On April 29, 2019, President Trump ordered new restrictions on asylum seekers at the Mexican border — including application fees and work permit restraints — and directed that cases in the already clogged immigration courts be settled within 180 days.
On May 2, 2019, Department of Homeland Security announced that it had stepped up its collection of biometric data from migrant families to include a DNA testing pilot program and the fingerprinting of children under the age of 14.
Travel ban and refugee suspensionEdit
On January 27, 2017, Trump signed an executive order (Number 13769), titled "Protecting the Nation From Terrorist Attacks by Foreign Nationals", that suspended entry for citizens of seven countries for 90 days: Iraq, Iran, Libya, Somalia, Sudan, Syria and Yemen, totaling more than 134 million people. The order also stopped the admission of refugees of the Syrian Civil War indefinitely, and the entry of all refugees to the United States for 120 days. Refugees who were on their way to the United States when the order was signed were stopped and detained at airports.
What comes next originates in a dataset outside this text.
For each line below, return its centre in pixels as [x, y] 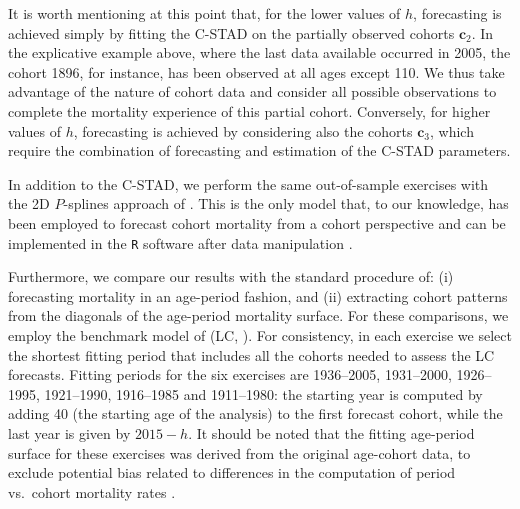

Implicated by this order is 8 U.S.C. Sec. 1182 "Whenever the President finds that the entry of any aliens or of any class of aliens into the United States would be detrimental to the interests of the United States, he may by proclamation, and for such period as he shall deem necessary, suspend the entry of all aliens or any class of aliens as immigrants or nonimmigrants, or impose on the entry of aliens any restrictions he may deem to be appropriate." 8 U.S. Code § 1182 (Section 212(f) of the Immigration and Nationality Act of 1952).
Critics argue that Congress later restricted this power in 1965, stating plainly that no person could be "discriminated against in the issuance of an immigrant visa because of the person's race, sex, nationality, place of birth or place of residence." (8 U.S. Code § 1152) The only exceptions are those provided for by Congress (such as the preference for Cuban asylum seekers).
Many legal challenges to the order were brought immediately after its issuance: from January 28 to 31, almost 50 cases were filed in federal courts. Some courts, in turn, granted temporary relief, including a nationwide temporary restraining order (TRO) that barred the enforcement of major parts of the executive order. The Trump administration is appealing the TRO.
On March 6, 2017, Trump signed a revised executive order, that, among other differences with the original order, excluded Iraq, visa-holders, and permanent residents from the temporary suspension and did not differentiate Syrian refugees from refugees from other countries.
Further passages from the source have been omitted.